Chapter three will discuss and critically analyse the CJA03 in relation to the implications for changes to disclosure including comment following the introduction of the Human Rights Act 1998.
Chapter four, will be the conclusion based on the evidence gathered, commenting on how the rules on disclosure has developed since the introduction of legislation, looking at the role of various players within the criminal justice system and consider if as fair a balance as possible has been achieved.
This paper will concentrate only on the information in a criminal case that the prosecution and defence provide each other ‘pre-trial’ in Crown Court cases and in particular the obligations on the prosecution to supply ‘unused’ material to the defence, and the defence to provide a ‘defence statement’, to the prosecution all of which will be examined and explained in detail later.
During a criminal investigation the police have traditionally been charged with the role of ascertaining whether a person should be charged with a criminal offence and if that person is guilty of it. It therefore follows that generally the police have always been perceived as an agent for the crown and the prosecution in an adversarial rather than inquisitional manner. During any such investigation the police may either gather or beware of a large amount of material such as CCTV footage or witness evidence that it does not intend to use as it does not support their case, this is ‘unused material’. It is the awareness of this material by the prosecution and subsequent lack of disclosure to the defence whose case it may assist, whilst insisting on defence disclosure of its own case is the very crux of the disclosure debate.

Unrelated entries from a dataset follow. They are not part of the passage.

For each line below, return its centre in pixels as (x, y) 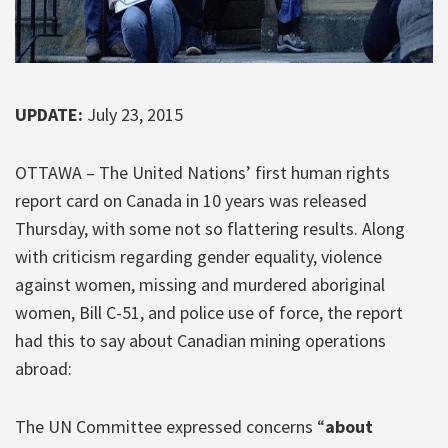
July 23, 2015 (135, 114)
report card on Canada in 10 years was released (191, 200)
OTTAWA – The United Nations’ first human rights (202, 172)
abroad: (43, 368)
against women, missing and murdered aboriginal (200, 284)
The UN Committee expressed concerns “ (170, 426)
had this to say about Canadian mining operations (200, 340)
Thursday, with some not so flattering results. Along (210, 228)
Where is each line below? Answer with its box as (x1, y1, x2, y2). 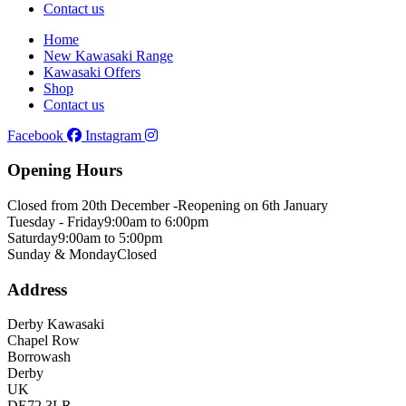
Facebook (7, 127, 63, 143)
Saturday (7, 230, 58, 246)
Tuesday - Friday (7, 214, 104, 229)
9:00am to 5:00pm (58, 230, 162, 246)
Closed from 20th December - (7, 198, 178, 213)
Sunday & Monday (7, 246, 117, 262)
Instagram (85, 127, 141, 143)
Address (7, 279, 67, 299)
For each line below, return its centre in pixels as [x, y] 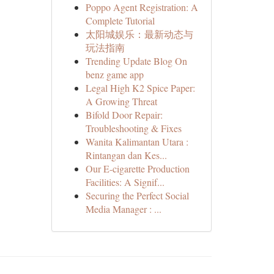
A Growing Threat [121, 101]
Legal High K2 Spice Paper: [140, 88]
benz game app [114, 74]
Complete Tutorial [120, 20]
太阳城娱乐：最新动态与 [139, 34]
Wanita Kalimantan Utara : [137, 142]
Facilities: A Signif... [125, 182]
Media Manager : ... [123, 209]
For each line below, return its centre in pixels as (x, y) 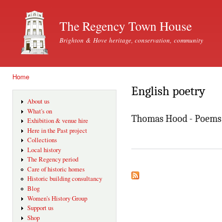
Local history (44, 150)
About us (38, 102)
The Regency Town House (126, 26)
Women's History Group (57, 198)
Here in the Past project (57, 130)
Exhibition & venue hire (57, 121)
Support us (40, 208)
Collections (42, 140)
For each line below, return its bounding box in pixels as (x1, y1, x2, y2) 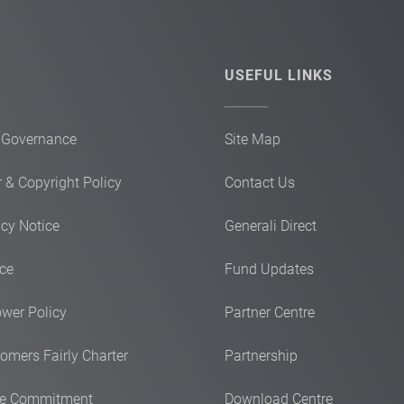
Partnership (225, 347, 298, 364)
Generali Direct (225, 217, 317, 234)
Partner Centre (225, 304, 315, 321)
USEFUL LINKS (225, 67, 333, 84)
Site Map (225, 131, 280, 148)
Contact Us (225, 174, 295, 191)
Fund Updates (225, 261, 314, 278)
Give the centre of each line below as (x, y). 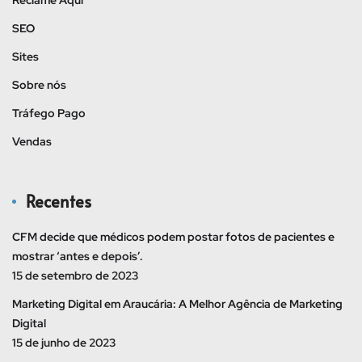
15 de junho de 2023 (64, 342)
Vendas (32, 141)
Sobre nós (39, 84)
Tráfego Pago (49, 113)
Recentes (59, 201)
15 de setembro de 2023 (75, 275)
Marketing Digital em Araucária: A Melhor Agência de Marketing (177, 303)
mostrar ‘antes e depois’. (78, 256)
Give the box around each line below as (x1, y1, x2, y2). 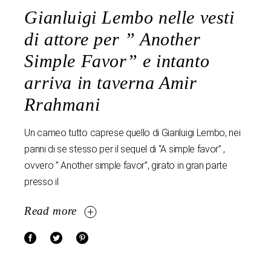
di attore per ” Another (24, 29, 201, 50)
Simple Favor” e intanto (24, 51, 210, 71)
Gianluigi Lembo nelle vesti (24, 7, 235, 28)
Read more (24, 204, 77, 218)
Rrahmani (24, 94, 100, 115)
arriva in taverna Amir (24, 73, 197, 93)
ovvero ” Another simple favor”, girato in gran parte (24, 160, 227, 172)
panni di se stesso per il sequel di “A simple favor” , (24, 143, 226, 155)

It has traditionally been held in English law that a citizen who was a suspect was under no ‘duty’ to assist the police (or any other criminal investigators for that matter) and committed no offence in refusing to do so. Generally this has meant that the defence has not had to divulge any details of the case on which they intend to rely, merely being reactive to the prosecution case when presented. Some commentators have considered this principle having “near constitutional significance” within the English legal system. This principle is often referred by Viscount Sankey’s maxim, as ‘the golden thread that runs through English law’ or the ‘Woolmington principle’. This principle is closely linked to the fact that there is without doubt an ‘inequality of arms‘ in any criminal prosecution. Lord Devlin identified that in criminal cases the “state has in the police, an agency for the discovery of evidence, superior to anything which even the wealthiest defendant could employ”.
Prior to the 1990’s the common law had only developed a limited number principles concerning disclosure, mainly on the prosecution burden, there was little actual authority for the disclosure of evidence. It is suggested by Sprackthat as our adversarial system relies on progression at court, it made sense for the prosecution to outline its case, although the Court of Appeal had held there was no actual obligation to do so. The Devlin report agreed, in 1976 it found that “until 30 years ago, no authority existed for the proposition that there was any duty at all”. The authority referred to was based on two cases in 1958 in which the trial judge ordered only very tentative disclosure of particular material to the defence. In R v Clarke the Court of Appeal criticised non disclosure of an earlier inconsistent description regarding identity, but this was a very distant precedent to relay on. The situation was further confused by Dallison v Caffery, a civil case in which the Court of Appeal considered the significance of the failure to disclose statements obtained by the police supporting the defendants alibi. They considered if this failure amounted to prima facie case of ‘lack of honest belief’. The Court of Appeal unanimously found it did not, as the police had handed over the statement immediately after committal, however they then as O’Connor comments “muddied the waters for ensuing decades” by commenting obiter generally on the duty of the prosecution to disclose. Lord Denning MR contended, “that the prosecutor must either call that witness himself or make his statement available to the defence. It would be reprehensible to conceal from the court evidence which such a witness could give”.
Although there were concerns over the lack of disclosure leading to many miscarriages of justice the Government’s only response was to introduce legislation in 1967 regarding the disclosure of alibi evidence by the defence to the Crown, and later expert evidence.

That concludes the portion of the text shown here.